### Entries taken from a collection
========================================================================

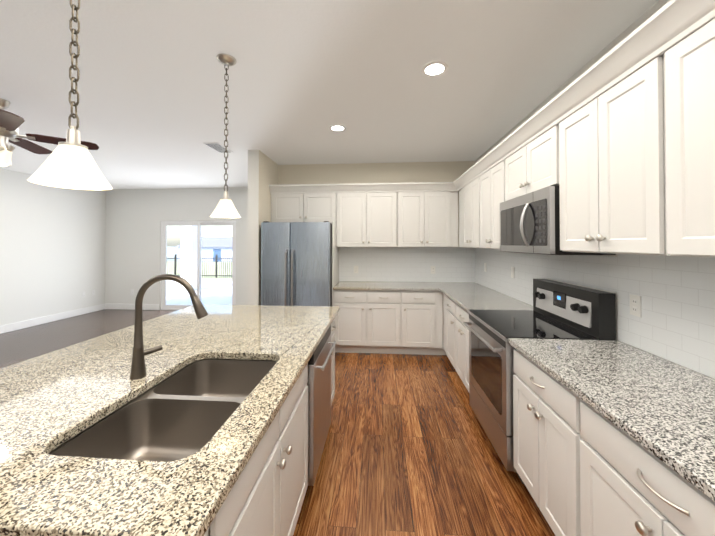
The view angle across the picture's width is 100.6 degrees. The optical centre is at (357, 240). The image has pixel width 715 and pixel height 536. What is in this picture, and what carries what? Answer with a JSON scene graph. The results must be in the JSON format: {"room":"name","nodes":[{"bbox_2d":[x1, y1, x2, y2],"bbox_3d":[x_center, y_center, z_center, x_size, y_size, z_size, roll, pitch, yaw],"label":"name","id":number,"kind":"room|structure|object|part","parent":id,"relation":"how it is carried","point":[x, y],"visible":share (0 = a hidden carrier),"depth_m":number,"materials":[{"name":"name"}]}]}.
{"room":"kitchen","nodes":[
{"label":"kitchen","id":0,"kind":"room"},
{"bbox_2d":[0,168,105,325],"bbox_3d":[-6.222,0.139,2.114,0.120,2.760,9.740,0,-1,4],"label":"wall","id":1,"kind":"structure","parent":0,"point":[52,249],"depth_m":5.65,"materials":[{"name":"white paint"}]},
{"bbox_2d":[0,303,104,333],"bbox_3d":[-6.144,1.455,2.244,0.017,0.129,9.201,0,-1,4],"label":"baseboard","id":2,"kind":"structure","parent":1,"relation":"attached to","point":[32,322],"depth_m":5.65,"materials":[{"name":"white"}]},
{"bbox_2d":[105,187,247,304],"bbox_3d":[-3.472,0.190,6.735,4.690,2.760,0.120,0,-1,4],"label":"wall","id":3,"kind":"structure","parent":0,"point":[135,218],"depth_m":6.77,"materials":[{"name":"white paint"}]},
{"bbox_2d":[105,303,159,309],"bbox_3d":[-5.138,1.505,6.775,1.301,0.129,0.017,0,-1,4],"label":"baseboard","id":4,"kind":"structure","parent":3,"relation":"attached to","point":[107,305],"depth_m":6.77,"materials":[{"name":"white"}]},
{"bbox_2d":[160,221,235,309],"bbox_3d":[-3.594,0.561,6.728,1.765,2.018,0.104,0,-1,4],"label":"sliding door","id":5,"kind":"structure","parent":3,"relation":"attached to","point":[163,259],"depth_m":6.73,"materials":[{"name":"glass"}]},
{"bbox_2d":[247,150,277,304],"bbox_3d":[-1.304,0.174,5.237,0.154,2.760,2.550,0,-1,4],"label":"wall","id":6,"kind":"structure","parent":0,"point":[253,227],"depth_m":3.98,"materials":[{"name":"white paint"}]},
{"bbox_2d":[0,309,554,535],"bbox_3d":[-2.298,1.566,1.810,7.990,0.100,9.740,0,-1,4],"label":"floor","id":7,"kind":"structure","parent":0,"point":[409,450],"depth_m":2.11,"materials":[{"name":"brown wood"}]},
{"bbox_2d":[204,363,307,535],"bbox_3d":[-0.617,1.072,1.183,0.601,0.876,1.044,0,-1,4],"label":"base cabinet","id":8,"kind":"object","parent":7,"relation":"on","point":[266,495],"depth_m":1.15,"materials":[{"name":"white paint"}]},
{"bbox_2d":[0,304,338,535],"bbox_3d":[-0.946,0.620,1.727,1.400,0.038,2.190,0,-1,4],"label":"countertop","id":9,"kind":"structure","parent":8,"relation":"on","point":[51,401],"depth_m":0.98,"materials":[{"name":"stone"}]},
{"bbox_2d":[49,359,276,460],"bbox_3d":[-0.652,0.738,1.197,0.497,0.206,0.804,0,-1,4],"label":"sink basin","id":10,"kind":"object","parent":9,"relation":"in","point":[188,410],"visible":0.33,"depth_m":1.18,"materials":[{"name":"silver metal"}]},
{"bbox_2d":[129,274,207,379],"bbox_3d":[-0.830,0.372,1.317,0.324,0.449,0.107,0,-1,4],"label":"tap","id":11,"kind":"object","parent":9,"relation":"on","point":[138,365],"visible":1,"depth_m":1.30,"materials":[{"name":"grey"}]},
{"bbox_2d":[261,221,338,305],"bbox_3d":[-0.782,0.639,4.241,0.930,1.808,0.887,0,-1,4],"label":"fridge","id":12,"kind":"object","parent":7,"relation":"on","point":[296,263],"depth_m":3.87,"materials":[{"name":"grey metal"}]},
{"bbox_3d":[-0.316,0.640,4.341,0.016,1.808,0.618,0,-1,4],"label":"fridge panel","id":13,"kind":"part","parent":12,"relation":"part of","materials":[{"name":"white wood"}]},
{"bbox_2d":[306,325,335,485],"bbox_3d":[-0.501,1.085,2.020,0.648,0.868,0.610,0,-1,4],"label":"dishwasher","id":14,"kind":"object","parent":7,"relation":"on","point":[319,392],"visible":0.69,"depth_m":1.83,"materials":[{"name":"grey metal"}]},
{"bbox_2d":[331,323,331,405],"bbox_3d":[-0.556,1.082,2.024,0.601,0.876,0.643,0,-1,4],"label":"base cabinet","id":15,"kind":"object","parent":7,"relation":"on","point":[331,323],"depth_m":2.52,"materials":[{"name":"white paint"}]},
{"bbox_2d":[332,318,335,401],"bbox_3d":[-0.518,1.087,2.541,0.601,0.876,0.393,0,-1,4],"label":"base cabinet","id":16,"kind":"object","parent":7,"relation":"on","point":[333,323],"depth_m":2.64,"materials":[{"name":"white paint"}]},
{"bbox_2d":[333,290,400,353],"bbox_3d":[0.147,1.107,4.298,0.914,0.874,0.628,0,-1,4],"label":"base cabinet","id":17,"kind":"object","parent":7,"relation":"on","point":[389,322],"depth_m":3.99,"materials":[{"name":"white paint"}]},
{"bbox_2d":[333,281,486,290],"bbox_3d":[0.724,0.648,4.240,2.072,0.038,0.667,0,-1,4],"label":"countertop","id":18,"kind":"structure","parent":17,"relation":"on","point":[341,285],"depth_m":4.17,"materials":[{"name":"stone"}]},
{"bbox_2d":[401,291,445,354],"bbox_3d":[0.912,1.106,4.241,0.620,0.874,0.628,0,-1,4],"label":"base cabinet","id":19,"kind":"object","parent":7,"relation":"on","point":[421,311],"depth_m":3.94,"materials":[{"name":"white paint"}]},
{"bbox_2d":[443,293,454,367],"bbox_3d":[1.389,1.097,3.423,0.629,0.874,0.447,0,-1,4],"label":"base cabinet","id":20,"kind":"object","parent":7,"relation":"on","point":[448,304],"depth_m":3.49,"materials":[{"name":"white paint"}]},
{"bbox_2d":[455,303,469,391],"bbox_3d":[1.351,1.091,2.897,0.629,0.874,0.608,0,-1,4],"label":"base cabinet","id":21,"kind":"object","parent":7,"relation":"on","point":[455,336],"depth_m":2.93,"materials":[{"name":"white paint"}]},
{"bbox_2d":[440,288,532,311],"bbox_3d":[1.361,0.637,3.227,0.654,0.038,1.260,0,-1,4],"label":"countertop","id":22,"kind":"structure","parent":21,"relation":"on","point":[466,296],"depth_m":3.11,"materials":[{"name":"stone"}]},
{"bbox_2d":[463,279,615,483],"bbox_3d":[1.244,0.923,2.209,0.704,1.195,0.776,0,-1,4],"label":"range","id":23,"kind":"object","parent":7,"relation":"on","point":[560,310],"visible":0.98,"depth_m":2.04,"materials":[{"name":"silver metal"}]},
{"bbox_2d":[513,349,572,535],"bbox_3d":[1.249,1.076,1.509,0.629,0.874,0.608,0,-1,4],"label":"base cabinet","id":24,"kind":"object","parent":7,"relation":"on","point":[542,406],"depth_m":1.48,"materials":[{"name":"white paint"}]},
{"bbox_2d":[569,390,714,535],"bbox_3d":[1.200,1.068,0.837,0.629,0.874,0.740,0,-1,4],"label":"base cabinet","id":25,"kind":"object","parent":7,"relation":"on","point":[582,467],"depth_m":1.00,"materials":[{"name":"white paint"}]},
{"bbox_2d":[509,338,714,501],"bbox_3d":[1.170,0.608,0.583,0.648,0.038,2.479,0,-1,4],"label":"countertop","id":26,"kind":"structure","parent":25,"relation":"on","point":[661,409],"depth_m":1.16,"materials":[{"name":"stone"}]},
{"bbox_2d":[0,0,658,188],"bbox_3d":[-2.298,-1.294,1.842,7.990,0.100,9.740,0,-1,4],"label":"ceiling","id":27,"kind":"structure","parent":0,"point":[304,75],"depth_m":2.23,"materials":[{"name":"white paint"}]},
{"bbox_2d":[0,98,98,165],"bbox_3d":[-3.186,-0.885,2.586,1.258,0.698,1.271,0,-1,4],"label":"fan","id":28,"kind":"object","parent":27,"relation":"hanging from","point":[10,123],"visible":0.98,"depth_m":2.63,"materials":[{"name":"brown wood"}]},
{"bbox_2d":[27,0,112,190],"bbox_3d":[-0.885,-0.713,0.930,0.192,1.078,0.192,0,-1,4],"label":"pendant light","id":29,"kind":"object","parent":27,"relation":"hanging from","point":[69,163],"visible":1,"depth_m":0.91,"materials":[{"name":"white glass"}]},
{"bbox_2d":[203,142,232,152],"bbox_3d":[-1.812,-1.214,3.881,0.200,0.012,0.380,0,-1,4],"label":"ceiling vent","id":30,"kind":"object","parent":27,"relation":"in","point":[218,147],"visible":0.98,"depth_m":3.84,"materials":[{"name":"white metal"}]},
{"bbox_2d":[210,53,240,217],"bbox_3d":[-0.895,-0.701,2.023,0.192,1.078,0.192,0,-1,4],"label":"pendant light","id":31,"kind":"object","parent":27,"relation":"hanging from","point":[225,208],"visible":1,"depth_m":2.00,"materials":[{"name":"white glass"}]},
{"bbox_2d":[329,125,345,131],"bbox_3d":[-0.215,-1.224,3.232,0.188,0.007,0.188,0,-1,4],"label":"recessed light","id":32,"kind":"object","parent":27,"relation":"in","point":[338,128],"visible":1,"depth_m":3.23,"materials":[{"name":"white"}]},
{"bbox_2d":[421,61,447,76],"bbox_3d":[0.557,-1.236,2.143,0.188,0.007,0.188,0,-1,4],"label":"recessed light","id":33,"kind":"object","parent":27,"relation":"in","point":[434,69],"visible":1,"depth_m":2.14,"materials":[{"name":"white"}]},
{"bbox_2d":[278,161,474,281],"bbox_3d":[0.263,0.168,4.676,3.060,2.760,0.120,0,-1,4],"label":"wall","id":34,"kind":"structure","parent":0,"point":[413,172],"depth_m":4.63,"materials":[{"name":"beige paint"}]},
{"bbox_2d":[270,190,336,223],"bbox_3d":[-0.788,-0.494,4.524,0.976,0.460,0.348,0,-1,4],"label":"upper cabinet","id":35,"kind":"object","parent":34,"relation":"attached to","point":[290,206],"depth_m":4.35,"materials":[{"name":"white paint"}]},
{"bbox_2d":[336,190,396,246],"bbox_3d":[0.142,-0.315,4.454,0.883,0.820,0.348,0,-1,4],"label":"upper cabinet","id":36,"kind":"object","parent":34,"relation":"attached to","point":[365,218],"depth_m":4.28,"materials":[{"name":"white paint"}]},
{"bbox_2d":[339,247,474,281],"bbox_3d":[0.733,0.365,4.575,2.040,0.534,0.006,0,-1,4],"label":"tile backsplash","id":37,"kind":"structure","parent":34,"relation":"attached to","point":[376,264],"depth_m":4.57,"materials":[{"name":"white tile"}]},
{"bbox_2d":[397,190,457,246],"bbox_3d":[1.012,-0.316,4.390,0.862,0.820,0.348,0,-1,4],"label":"upper cabinet","id":38,"kind":"object","parent":34,"relation":"attached to","point":[419,214],"depth_m":4.22,"materials":[{"name":"white paint"}]},
{"bbox_2d":[431,266,434,273],"bbox_3d":[1.154,0.446,4.535,0.070,0.115,0.008,0,-1,4],"label":"outlet","id":39,"kind":"object","parent":34,"relation":"attached to","point":[432,267],"depth_m":4.53,"materials":[{"name":"white plastic"}]},
{"bbox_2d":[475,0,713,378],"bbox_3d":[1.562,0.123,0.651,0.120,2.760,7.960,0,-1,4],"label":"wall","id":40,"kind":"structure","parent":0,"point":[650,12],"depth_m":1.95,"materials":[{"name":"white paint"}]},
{"bbox_2d":[457,188,460,246],"bbox_3d":[1.573,-0.319,4.033,0.348,0.820,0.280,0,-1,4],"label":"upper cabinet","id":41,"kind":"object","parent":40,"relation":"attached to","point":[458,189],"depth_m":4.10,"materials":[{"name":"white paint"}]},
{"bbox_2d":[461,176,476,247],"bbox_3d":[1.539,-0.324,3.576,0.348,0.820,0.636,0,-1,4],"label":"upper cabinet","id":42,"kind":"object","parent":40,"relation":"attached to","point":[469,189],"depth_m":3.63,"materials":[{"name":"white paint"}]},
{"bbox_2d":[477,156,504,248],"bbox_3d":[1.492,-0.332,2.931,0.348,0.820,0.659,0,-1,4],"label":"upper cabinet","id":43,"kind":"object","parent":40,"relation":"attached to","point":[491,178],"depth_m":2.94,"materials":[{"name":"white paint"}]},
{"bbox_2d":[511,267,514,277],"bbox_3d":[1.676,0.341,3.207,0.011,0.115,0.070,0,-1,4],"label":"outlet","id":44,"kind":"object","parent":40,"relation":"attached to","point":[512,268],"depth_m":3.19,"materials":[{"name":"white plastic"}]},
{"bbox_2d":[505,116,556,200],"bbox_3d":[1.439,-0.546,2.211,0.348,0.406,0.780,0,-1,4],"label":"upper cabinet","id":45,"kind":"object","parent":40,"relation":"attached to","point":[531,165],"depth_m":2.13,"materials":[{"name":"white paint"}]},
{"bbox_2d":[500,185,615,254],"bbox_3d":[1.379,-0.122,2.211,0.448,0.434,0.770,0,-1,4],"label":"over-the-range microwave","id":46,"kind":"object","parent":45,"relation":"attached to","point":[529,223],"visible":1,"depth_m":2.03,"materials":[{"name":"silver metal"}]},
{"bbox_2d":[475,248,714,378],"bbox_3d":[1.590,0.335,1.914,0.007,0.534,5.188,0,-1,4],"label":"tile backsplash","id":47,"kind":"structure","parent":40,"relation":"attached to","point":[675,323],"depth_m":1.60,"materials":[{"name":"white tile"}]},
{"bbox_2d":[557,48,656,254],"bbox_3d":[1.386,-0.348,1.481,0.348,0.820,0.673,0,-1,4],"label":"upper cabinet","id":48,"kind":"object","parent":40,"relation":"attached to","point":[616,143],"depth_m":1.42,"materials":[{"name":"white paint"}]},
{"bbox_2d":[630,294,641,316],"bbox_3d":[1.564,0.365,1.670,0.009,0.115,0.070,0,-1,4],"label":"outlet","id":49,"kind":"object","parent":40,"relation":"attached to","point":[635,306],"depth_m":1.66,"materials":[{"name":"white plastic"}]},
{"bbox_2d":[653,0,714,257],"bbox_3d":[1.338,-0.355,0.828,0.348,0.820,0.635,0,-1,4],"label":"upper cabinet","id":50,"kind":"object","parent":40,"relation":"attached to","point":[683,62],"depth_m":1.07,"materials":[{"name":"white paint"}]},
{"label":"outside","id":51,"kind":"structure","parent":0,"visible":0},
{"bbox_2d":[166,280,231,304],"bbox_3d":[-2.288,1.860,9.398,22.000,0.480,5.399,0,-1,4],"label":"patio slab","id":52,"kind":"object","parent":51,"point":[210,299],"depth_m":9.10,"materials":[{"name":"white concrete"}]},
{"bbox_2d":[181,226,196,291],"bbox_3d":[-5.459,0.012,9.650,0.360,3.220,0.340,0,-1,4],"label":"post","id":53,"kind":"object","parent":52,"relation":"on","point":[190,262],"depth_m":9.48,"materials":[{"name":"white paint"}]},
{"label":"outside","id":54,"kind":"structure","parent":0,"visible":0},
{"bbox_2d":[167,247,230,261],"bbox_3d":[-27.788,4.442,167.596,320.000,0.200,269.500,0,-1,4],"label":"lake water","id":55,"kind":"structure","parent":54,"point":[170,254],"depth_m":70.80,"materials":[{"name":"blue liquid"}]},
{"bbox_2d":[167,261,231,280],"bbox_3d":[-8.396,2.201,21.814,140.000,0.170,18.480,0,-1,4],"label":"lawn","id":56,"kind":"structure","parent":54,"point":[209,266],"depth_m":21.04,"materials":[{"name":"green plant"}]},
{"bbox_2d":[167,254,231,277],"bbox_3d":[-4.257,1.415,16.260,16.870,1.320,0.070,0,-1,4],"label":"fence","id":57,"kind":"object","parent":56,"relation":"on","point":[204,258],"depth_m":16.50,"materials":[{"name":"black metal"}]},
{"bbox_2d":[176,237,231,260],"bbox_3d":[-20.227,1.330,48.502,13.500,3.800,9.800,0,-1,4],"label":"house","id":58,"kind":"structure","parent":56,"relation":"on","point":[216,247],"depth_m":44.17,"materials":[{"name":"white"}]}
]}

========================================================================

Copy all lines of the records in which the string "ceiling" can be found.

{"bbox_2d":[0,0,658,188],"bbox_3d":[-2.298,-1.294,1.842,7.990,0.100,9.740,0,-1,4],"label":"ceiling","id":27,"kind":"structure","parent":0,"point":[304,75],"depth_m":2.23,"materials":[{"name":"white paint"}]},
{"bbox_2d":[203,142,232,152],"bbox_3d":[-1.812,-1.214,3.881,0.200,0.012,0.380,0,-1,4],"label":"ceiling vent","id":30,"kind":"object","parent":27,"relation":"in","point":[218,147],"visible":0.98,"depth_m":3.84,"materials":[{"name":"white metal"}]},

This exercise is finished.